Gender inequality in the workplace won’t change until we change our obsessive workaholic culture and regressive childcare policies in the United States. Women are now better-educated than men, but they work for 10 to 15 years and then they get sidelined right at the top of their career because we don’t have parental leave laws or affordable childcare that allows them to be human beings and build families and work at the same time. While women serve as primary caregivers in their 30s, 40s, and 50s, men continue to move up the ladder and settle into the most plume positions. In other countries, women juggle life and parenthood and career much easier than we do, and it’s both because they don’t define themselves by their careers and because their policies are more family-friendly and humane. 



What can be done to encourage more female leadership in the workplace?

Equal representation in the workplace is important to giving women and every other minority workplace confidence. If women are only 10% of a workplace, they’re not going to feel like their presence matters. It’s intimidating to speak up when you know your perspective is outnumbered. From there, mentorship and strong pro-women managers also key. When I was starting out in journalism, I had two types of managers, the kind that cultivated my talent and the other that overlooked me because I wasn't as confident as my male peers. 


What advice would you give to someone experiencing inequality in their personal life or workplace?

Be strategic. Form a women’s group in your office. Carefully document what’s going on. Be prepared to give examples of what’s happening. First take your complaint and, ideally, some suggestions of what you want fixed to your boss and, if need be, HR. I’ve worked in places where I took the anxiety and stress of gender bias with me home every day; but having a plan of action and some direct requests is a good place to start. Unfortunately, institutions and workplace cultures rarely change overnight. But if you’re organized with other people in your workplace who feel the same way and are experiencing the same power imbalances, change can happen a lot faster. 


In the spirit of International Women’s Day, who are women in your life who have shaped who you are today?


I am very fortunate that all of the women in my immediate family lived fully in the world by bucking gender norms, especially for women from small-town Georgia.

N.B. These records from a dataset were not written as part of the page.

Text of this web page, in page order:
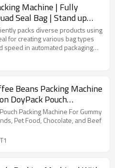
Machine | Fully
Seal Bag | Stand up
Automatic
packs diverse products using
for creating various bag types
speed in automated packaging
Beans Packing Machine
DoyPack Pouch
Coffee Powder
Packing Machine For Gummy
Pet Food, Chocolate, and Beef
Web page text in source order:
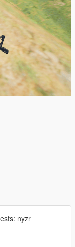
nyzr
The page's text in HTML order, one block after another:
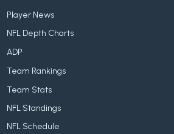
Player News
NFL Depth Charts
ADP
Team Rankings
Team Stats
NFL Standings
NFL Schedule
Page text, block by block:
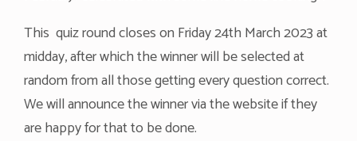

My grandmother Routh had kids really young, but she put herself through art school in the early 1960s while raising them. She was, if I recall, one of the only women and the only mom in the program, and she came back to her community and helped found an arts guild and built a career as a painter. My mom learned computer programming and IT in the early 80s, when it was unheard of for women to be in that field. And my grandmother Maggie was the perfect housewife, but she also used her power locally to improve the schools and arts programming. I think one of the things that I picked up from them all is confidence. None of the women in my family are shrinking violets.